14. A power amplifier device, comprising: The first component has a first circuit. The second component has a second circuit; and A connecting conductor between components electrically connects the first circuit and the second circuit. The second component is installed on the first component. The second circuit mentioned above includes: An amplifying transistor having a base to which a radio frequency signal is supplied, amplifying the radio frequency signal and outputting it; and The resistive element has a first terminal and a second terminal electrically connected to the base of the aforementioned amplifying transistor. The first circuit mentioned above includes: A first bias transistor has a collector to which a first voltage is applied, a base to which a first bias voltage is applied, and an emitter electrically connected to a first terminal of a resistive element and supplying a bias current to the base of the amplifying transistor through the resistive element; and The second bias transistor has an emitter electrically connected to the emitter of the first bias transistor and the first terminal of the resistive element, a base to which a second bias voltage is applied, and a collector to which a second voltage lower than the first voltage is applied.

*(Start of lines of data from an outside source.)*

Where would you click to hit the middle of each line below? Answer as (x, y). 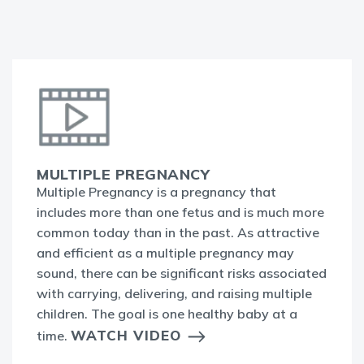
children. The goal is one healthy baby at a (167, 313)
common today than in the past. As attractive (178, 232)
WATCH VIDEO (126, 335)
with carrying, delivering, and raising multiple (174, 293)
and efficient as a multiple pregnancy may (165, 252)
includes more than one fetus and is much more (180, 212)
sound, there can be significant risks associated (182, 273)
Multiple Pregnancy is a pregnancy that (156, 191)
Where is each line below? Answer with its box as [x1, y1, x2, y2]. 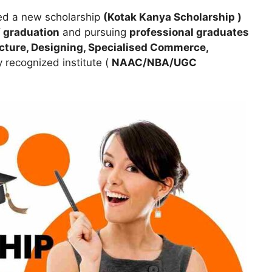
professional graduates [129, 25, 249, 38]
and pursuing [59, 25, 129, 38]
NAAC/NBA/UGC [112, 56, 197, 69]
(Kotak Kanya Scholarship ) [103, 10, 242, 23]
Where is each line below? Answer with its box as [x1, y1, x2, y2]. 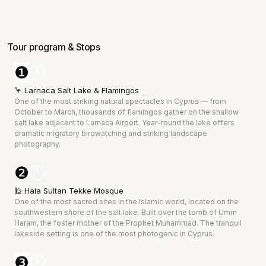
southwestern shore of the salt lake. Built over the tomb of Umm [14, 207, 239, 217]
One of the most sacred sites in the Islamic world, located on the [14, 197, 240, 206]
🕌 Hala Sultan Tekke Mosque [14, 185, 123, 195]
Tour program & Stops [7, 40, 100, 53]
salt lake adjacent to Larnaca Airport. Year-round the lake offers [14, 118, 236, 127]
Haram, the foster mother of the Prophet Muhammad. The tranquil [14, 218, 243, 227]
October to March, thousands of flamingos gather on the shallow [14, 107, 240, 116]
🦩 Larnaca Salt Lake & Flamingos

15. The power amplifier device according to claim 14, wherein, The first component mentioned above is a component of an elemental semiconductor. The second component mentioned above is a component of a compound semiconductor.

16. The power amplifier device according to claim 14 or claim 15, wherein, The thermal conductivity of the first component is greater than that of the second component.

17. The power amplifier device according to claim 14 or 15, wherein, The thickness of the second component is thinner than that of the first component.

18. The power amplifier device according to claim 14 or 15, wherein, It has a substrate with electrodes. The first component has a first component-side conductor protrusion that connects to the electrode in the substrate, and is flip-chip bonded to the substrate via the first component-side conductor protrusion. The connecting conductor between the aforementioned components is a conductor formed on either the first component or the second component, and electrically connects the first circuit and the second circuit without passing through the aforementioned substrate. The second component has a second component side conductor protrusion that is connected to the electrode in the substrate.